New York Asian Film Festival Review: Escape from Mogadishu

Written by Taylor Baker


We’ve grown accustomed to a certain type of spectacle propaganda film coming out of East and Southeast Asia in the last 10-15 years. Slowly the ante for such films from China has increased alongside it’s budgets. Films like The Wandering Earth and Operation Red Sea are reminiscent of Reagan-era Hollywood, big brash unadulterated wins for the home (country)team. South Korean Cinema has seemingly taken a different course. With recent Oscar wins for Bong Joon-ho, the international acclaim of Park Chan-wook, and perennial darling Hong Sang-soo the artisans the world best knows the country’s output for couldn’t seem further away from the macho brashness of the Chinese Tentpoles mentioned above. Ryoo Seung-wan, though less publicized than the three mentioned above, is nevertheless making distinctly South Korean films. His latest effort entitled Escape from Mogadishu is a spin on the classic propaganda flick, and therein lies it’s charm.

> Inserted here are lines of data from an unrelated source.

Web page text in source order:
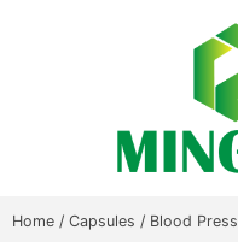
Home / Capsules / Blood
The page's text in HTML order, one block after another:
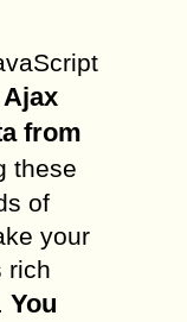
from
these
of
your
rich
You
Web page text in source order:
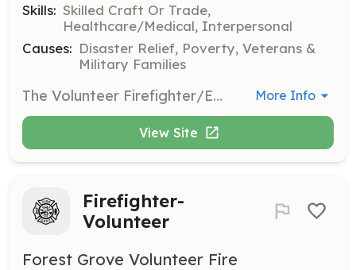
Skills: Skilled Craft Or Trade,
Healthcare/Medical, Interpersonal
Causes: Disaster Relief, Poverty, Veterans &
Military Families
The Volunteer Firefighter/Emergency Medical Technician (Volunteer FF/EMT) serves the community by responding to a wide variety of situations, ranging from emergencies that immediately threaten life or property to routine citizen requests for information or assistance. They perform within the scope of the policies and procedures of Brilliant Volunteer Fire and EMS and they perform duties in the following general categories: fire suppression, emergency medical aid or rescue, hazardous material responses, training, building inspections and public education. The Volunteer FF/EMT works under the supervision of a company officer and is expected to function effectively as part of a highly trained team. They are also expected to perform their duties under adverse and physical conditions that may pose a high risk of personal injury or exposure to hazardous conditions or infectious diseases. The Volunteer FF/EMT is required to attend regularly scheduled training in order to maintain the high level of knowledge, skill and ability necessary to function safely and effectively as a firefighter and EMS provider in accordance with state law, county protocols, and standard operating procedures. | Requirements: 18 Years of Age High School Diploma or GED Equivalency | Categories: Firefighter, EMT More Info
View Site
Firefighter-
Volunteer
Forest Grove Volunteer Fire
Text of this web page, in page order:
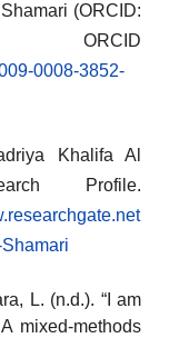
(ORCID:
ORCID
0008-3852-
Khalifa Al
Profile.
L. (n.d.). “I am
mixed-methods
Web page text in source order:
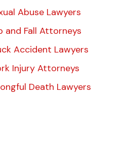
Abuse Lawyers
and Fall Attorneys
Accident Lawyers
Injury Attorneys
Death Lawyers
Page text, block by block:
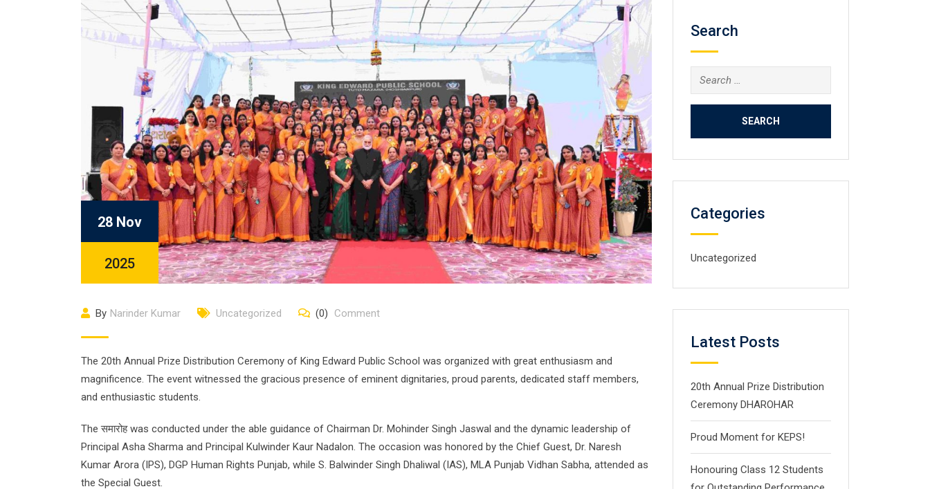
28 Nov
2025
By Narinder Kumar Uncategorized (0) Comment
The 20th Annual Prize Distribution Ceremony of King Edward Public School was organized with great enthusiasm and
magnificence. The event witnessed the gracious presence of eminent dignitaries, proud parents, dedicated staff members,
and enthusiastic students.
The समारोह was conducted under the able guidance of Chairman Dr. Mohinder Singh Jaswal and the dynamic leadership of
Principal Asha Sharma and Principal Kulwinder Kaur Nadalon. The occasion was honored by the Chief Guest, Dr. Naresh
Kumar Arora (IPS), DGP Human Rights Punjab, while S. Balwinder Singh Dhaliwal (IAS), MLA Punjab Vidhan Sabha, attended as
the Special Guest.
Search
Search
for:
Categories
Uncategorized
Latest Posts
20th Annual Prize Distribution
Ceremony DHAROHAR
Proud Moment for KEPS!
Honouring Class 12 Students
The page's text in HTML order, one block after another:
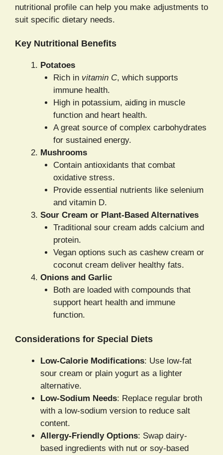
nutritional profile can help you make adjustments to
suit specific dietary needs.
Key Nutritional Benefits
Potatoes
Rich in vitamin C, which supports
immune health.
High in potassium, aiding in muscle
function and heart health.
A great source of complex carbohydrates
for sustained energy.
Mushrooms
Contain antioxidants that combat
oxidative stress.
Provide essential nutrients like selenium
and vitamin D.
Sour Cream or Plant-Based Alternatives
Traditional sour cream adds calcium and
protein.
Vegan options such as cashew cream or
coconut cream deliver healthy fats.
Onions and Garlic
Both are loaded with compounds that
support heart health and immune
function.
Considerations for Special Diets
Low-Calorie Modifications: Use low-fat
sour cream or plain yogurt as a lighter
alternative.
Low-Sodium Needs: Replace regular broth
with a low-sodium version to reduce salt
content.
Allergy-Friendly Options: Swap dairy-
based ingredients with nut or soy-based
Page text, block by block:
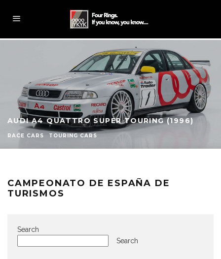
AUDI A4 QUATTRO SUPER TOURING (1996)
RACE CARS TOURING CARS
CAMPEONATO DE ESPAÑA DE
TURISMOS
Search
Search
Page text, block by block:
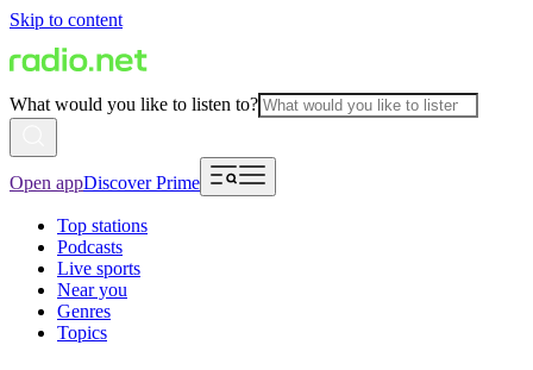
Skip to content
What would you like to listen to?
Open appDiscover Prime
Top stations
Podcasts
Live sports
Near you
Genres
Topics
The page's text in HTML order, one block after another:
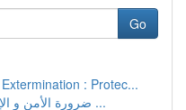
Go
: Protec...
ضرورة الأمن و الإجراءات الاحترازية في كيان ...
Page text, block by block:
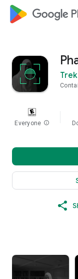
google_logo
Everyone info
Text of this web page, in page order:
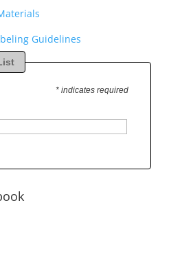
Guidelines
* indicates required
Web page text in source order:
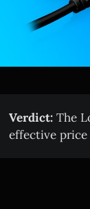
Verdict: The
effective
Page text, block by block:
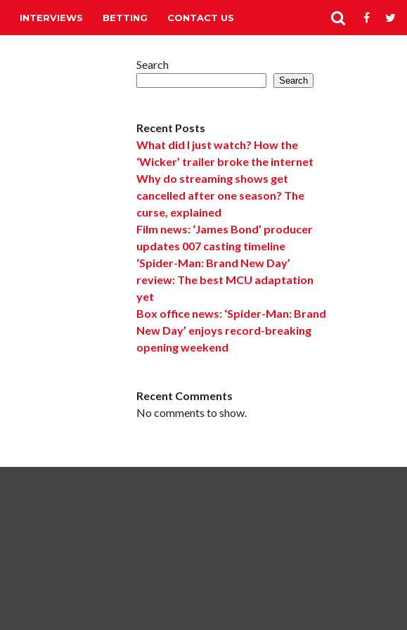
INTERVIEWS BETTING CONTACT US
Search
Search
Recent Posts
What did I just watch? How the
‘Wicker’ trailer broke the internet
Why do streaming shows get
cancelled after one season? The
curse, explained
Film news: ‘James Bond’ producer
updates 007 casting timeline
‘Spider-Man: Brand New Day’
review: The best MCU adaptation
yet
Box office news: ‘Spider-Man: Brand
New Day’ enjoys record-breaking
opening weekend
Recent Comments
No comments to show.
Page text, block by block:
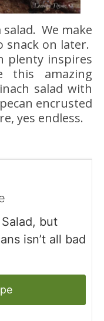
We make
snack on later.
plenty inspires
this amazing
salad with
encrusted
yes endless.
but
isn’t all bad
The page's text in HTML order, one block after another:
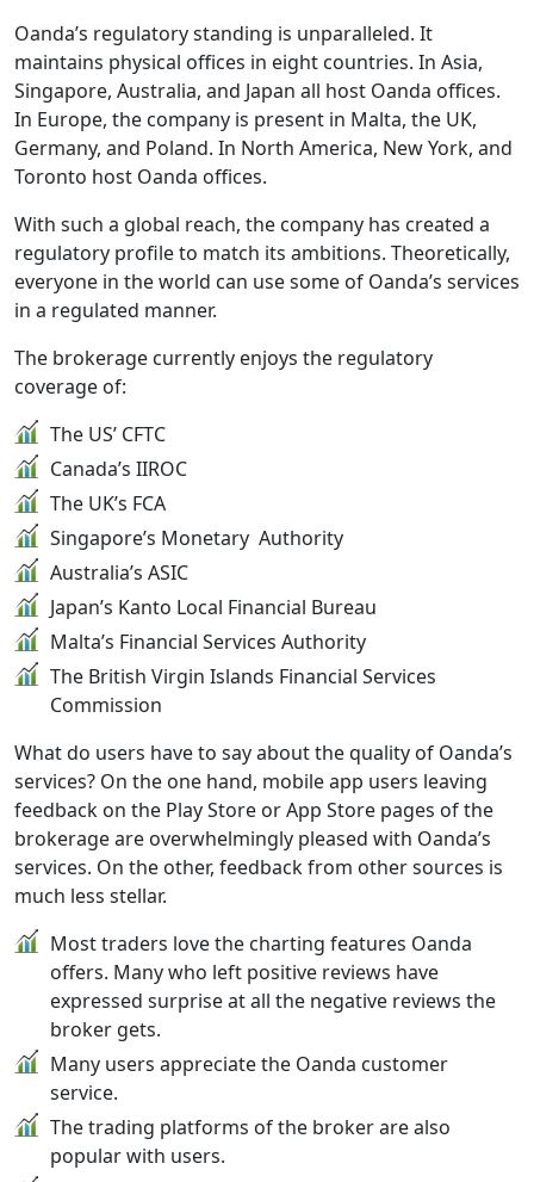
Oanda’s regulatory standing is unparalleled. It
maintains physical offices in eight countries. In Asia,
Singapore, Australia, and Japan all host Oanda offices.
In Europe, the company is present in Malta, the UK,
Germany, and Poland. In North America, New York, and
Toronto host Oanda offices.
With such a global reach, the company has created a
regulatory profile to match its ambitions. Theoretically,
everyone in the world can use some of Oanda’s services
in a regulated manner.
The brokerage currently enjoys the regulatory
coverage of:
The US’ CFTC
Canada’s IIROC
The UK’s FCA
Singapore’s Monetary Authority
Australia’s ASIC
Japan’s Kanto Local Financial Bureau
Malta’s Financial Services Authority
The British Virgin Islands Financial Services
Commission
What do users have to say about the quality of Oanda’s
services? On the one hand, mobile app users leaving
feedback on the Play Store or App Store pages of the
brokerage are overwhelmingly pleased with Oanda’s
services. On the other, feedback from other sources is
much less stellar.
Most traders love the charting features Oanda
offers. Many who left positive reviews have
expressed surprise at all the negative reviews the
broker gets.
Many users appreciate the Oanda customer
service.
The trading platforms of the broker are also
popular with users.
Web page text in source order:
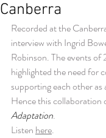
Canberra
Recorded at the
interview with Ingrid
Robinson. The events of
highlighted the need for
supporting each other
Hence this collaboration
Adaptation.
Listen here.
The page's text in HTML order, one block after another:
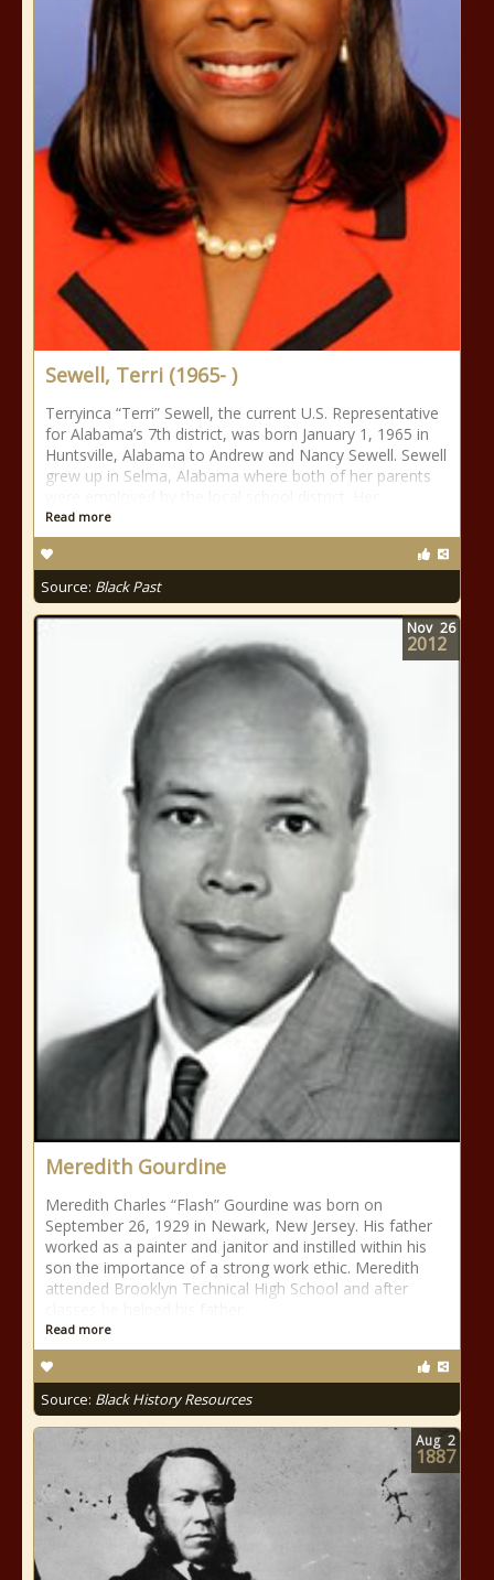
Sewell, Terri (1965- )
Terryinca “Terri” Sewell, the current U.S. Representative
for Alabama’s 7th district, was born January 1, 1965 in
Huntsville, Alabama to Andrew and Nancy Sewell. Sewell
grew up in Selma, Alabama where both of her parents
Read more
Source: Black Past
Meredith Gourdine
Meredith Charles “Flash” Gourdine was born on
September 26, 1929 in Newark, New Jersey. His father
worked as a painter and janitor and instilled within his
son the importance of a strong work ethic. Meredith
attended Brooklyn Technical High School and after
Read more
Source: Black History Resources
Nov 26
2012
Aug 2
1887
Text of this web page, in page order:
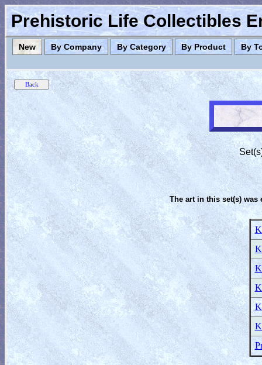
Prehistoric Life Collectibles
New By Company By Category By Product By
The art in this set(s)
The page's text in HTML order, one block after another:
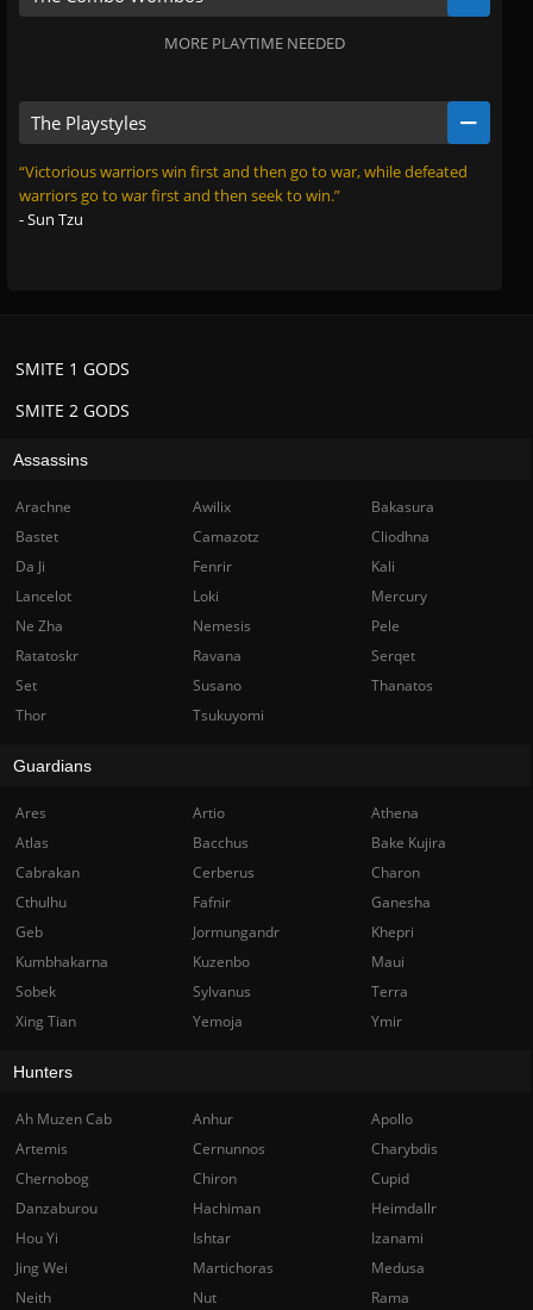
MORE PLAYTIME NEEDED
The Playstyles
“Victorious warriors win first and then go to war, while defeated
warriors go to war first and then seek to win.”
- Sun Tzu
SMITE 2 GODS
SMITE 1 GODS
Assassins
Arachne Awilix
Bakasura
Bastet
Camazotz
Cliodhna
Da Ji
Fenrir
Kali
Lancelot
Loki
Mercury
Ne Zha
Nemesis
Pele
Ratatoskr
Ravana
Serqet
Set
Susano
Thanatos
Thor
Tsukuyomi
Guardians
Ares Artio
Athena
Atlas
Bacchus
Bake Kujira
Cabrakan
Cerberus
Charon
Cthulhu
Fafnir
Ganesha
Geb
Jormungandr
Khepri
Kumbhakarna
Kuzenbo
Maui
Sobek
Sylvanus
Terra
Xing Tian
Yemoja Ymir
Hunters
Ah Muzen Cab Anhur
Apollo
Artemis
Cernunnos
Charybdis
Chernobog
Chiron
Cupid
Danzaburou
Hachiman
Heimdallr
Hou Yi
Ishtar
Izanami
Jing Wei
Martichoras
Medusa
Neith
Nut
Rama
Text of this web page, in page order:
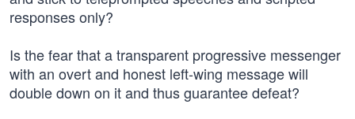
responses only?
Is the fear that a transparent progressive messenger
with an overt and honest left-wing message will
double down on it and thus guarantee defeat?
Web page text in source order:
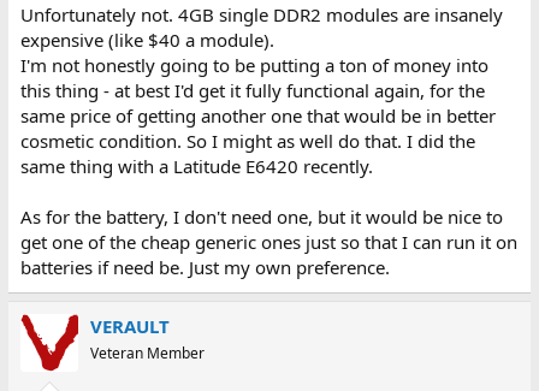
Unfortunately not. 4GB single DDR2 modules are insanely
expensive (like $40 a module).
I'm not honestly going to be putting a ton of money into
this thing - at best I'd get it fully functional again, for the
same price of getting another one that would be in better
cosmetic condition. So I might as well do that. I did the
same thing with a Latitude E6420 recently.
As for the battery, I don't need one, but it would be nice to
get one of the cheap generic ones just so that I can run it on
batteries if need be. Just my own preference.
VERAULT
Veteran Member
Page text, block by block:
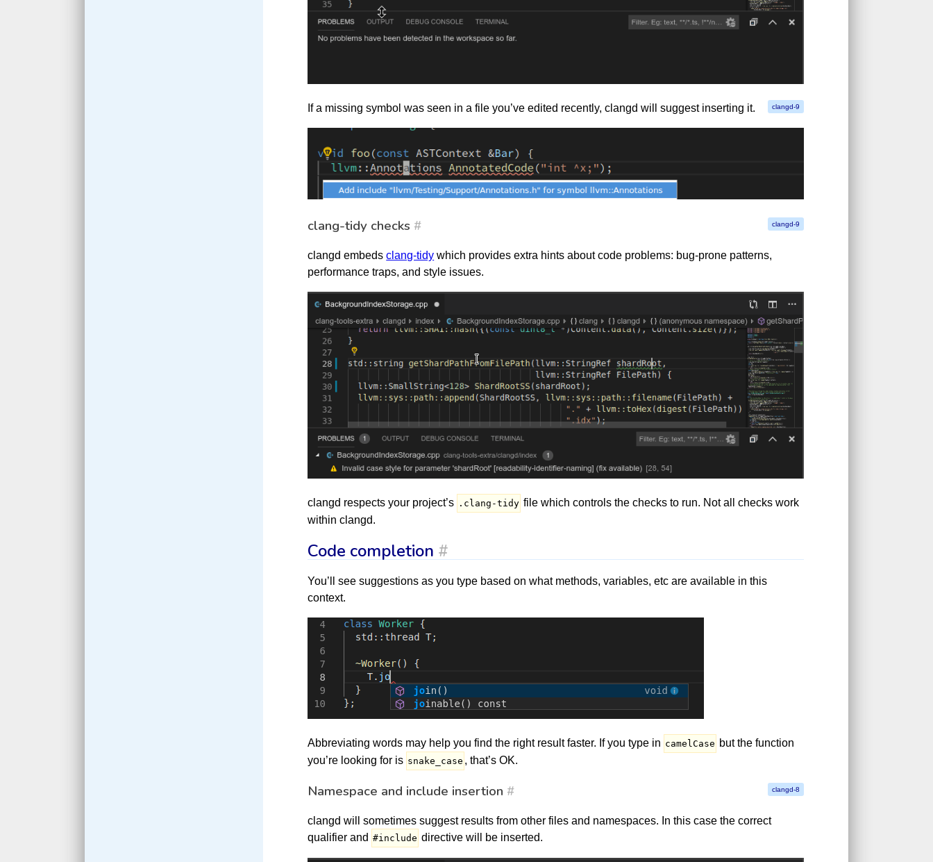
If a missing symbol was seen in a file you’ve edited recently, clangd will suggest inserting it.
clang-tidy checks #
clangd embedsclang-tidy which provides extra hints about code problems: bug-prone patterns,
performance traps, and style issues.
clangd respects your project’s .clang-tidy file which controls the checks to run. Not all checks work
within clangd.
Code completion #
You’ll see suggestions as you type based on what methods, variables, etc are available in this
context.
Abbreviating words may help you find the right result faster. If you type in camelCase but the function
you’re looking for is snake_case , that’s OK.
Namespace and include insertion #
clangd will sometimes suggest results from other files and namespaces. In this case the correct
qualifier and #include directive will be inserted.
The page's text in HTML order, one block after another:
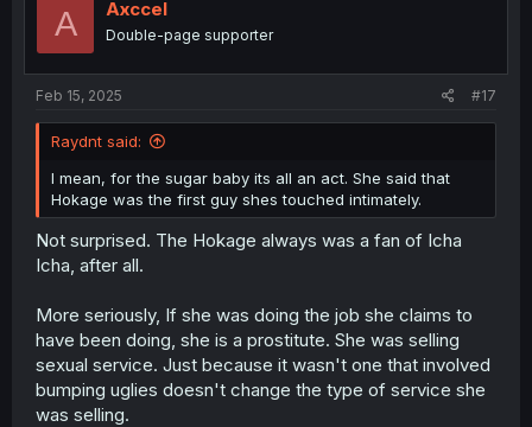
o
A Axccel
Double-page supporter
Feb 15, 2025 #17
Raydnt said:
I mean, for the sugar baby its all an act. She said that
Hokage was the first guy shes touched intimately.
Not surprised. The Hokage always was a fan of Icha
Icha, after all.
More seriously, If she was doing the job she claims to
have been doing, she is a prostitute. She was selling
sexual service. Just because it wasn't one that involved
bumping uglies doesn't change the type of service she
was selling.
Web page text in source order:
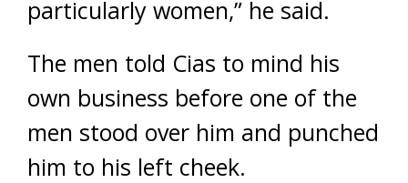
particularly women,” he said.
The men told Cias to mind his
own business before one of the
men stood over him and punched
him to his left cheek.
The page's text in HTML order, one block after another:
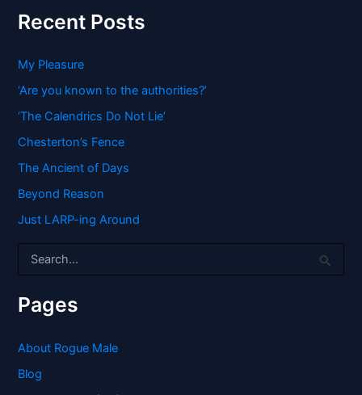
Recent Posts
My Pleasure
‘Are you known to the authorities?’
‘The Calendrics Do Not Lie’
Chesterton’s Fence
The Ancient of Days
Beyond Reason
Just LARP-ing Around
r
c
f
r
Pages
About Rogue Male
Blog
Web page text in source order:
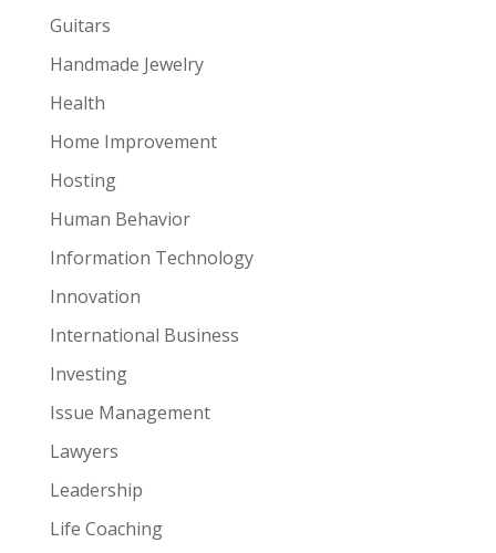
Guitars
Handmade Jewelry
Health
Home Improvement
Hosting
Human Behavior
Information Technology
Innovation
International Business
Investing
Issue Management
Lawyers
Leadership
Life Coaching
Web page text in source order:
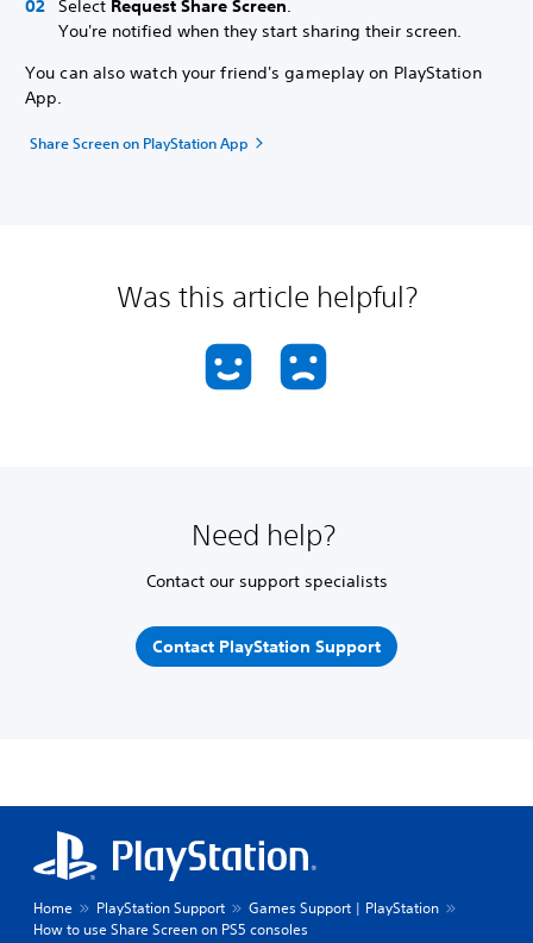
Select Request Share Screen.
You're notified when they start sharing their screen.
You can also watch your friend's gameplay on PlayStation
App.
Share Screen on PlayStation App
Was this article helpful?
Need help?
Contact our support specialists
Contact PlayStation Support
Home PlayStation Support
Games Support | PlayStation
How to use Share Screen on PS5 consoles
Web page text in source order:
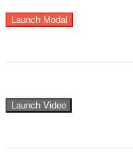
Launch Modal
Launch Video

We begin Escape from Mogadishu with South Korea fighting for recognition at the U.N., which means no continent is as important as Africa. With the most countries per continent in the U.N. out of all the regions in the world. The film quickly settles into Somalia’s Capital, Mogadishu. Where Kim Yoon-seok’s South Korean ambassador is attempting to parlay a meeting with the President of Somalia and request he vote in favor of ratifying the nation to the U.N.. North Korea seemingly has other plans, after running the ambassador and his team off the road, they steal the gifts for the president, and shoot out the vehicle they were driving. Forcing the band of South Koreans to move forward on foot. When they finally arrive, out of breath, they’ve not only missed their meeting by fifteen minutes, but Heo Joon-ho’s North Korean Ambassador is being ushered along the upper halls to meet with the President. 

New York Asian Film Festival 2021

Now it would have been easy and crowd pleasing to lean into the idea of North Korea being the villains, and the deeper wells of “Politics by any means necessary.” Instead Writer/Director Ryoo Seung-wan eschews this convention in favor of a story of compassion and teamwork. Eventually Somalia begins to fall to rebels. They are demanding fairness and compassion, things easy to get behind, but they’re asking from behind guns shooting tons of heated lead, something that makes it a bit less easy to get behind. Both the North Koreans and South Koreans are stuck in Mogadishu with seemingly no way out. After an incursion from the aforementioned rebels into the North Korean Embassy, the North Koreans are forced to run for lives, and because the streets are filled with gun-toting rebels they won’t last long. After much deliberation they beg the South Koreans to hide in their embassy, after equal deliberation by the South Koreans they agree to allow them sanctuary inside their walls. The deciding factor seems to be the volume of women and children accompanying the men.

Now a lot of different things happen after this point in the film. Personal security for the South Korean Embassy is lost, members from both Korea’s fight, doors are affixed to cars for armor, there’s a lengthy car shootout sequence, and legions of CG dogs roam the streets. What I’m trying to say is it gets messy. But there’s a heart underneath the film, where rather than point the finger and attack North Korea Ryoo opts instead to show grace, kindness, and compassion. This seemingly by the book spectacle propaganda film is swapped instead for a larger than life film of individual reconciliation, trust, and understanding. It’s not a great film for the conventional reasons we’ve come to expect from cinema, it’s a mindful engagement from a nation that is neighbors and not too distant cousins with one of the saddest totalitarian regimes committing human rights atrocities today. And instead of condemning them, Ryoo holds out his hand.

Escape from Mogadishu Trailer

Escape from Mogadishu is screening as part of the New York Asian Film Festival and is now available in limited theatrical release with more locations to follow.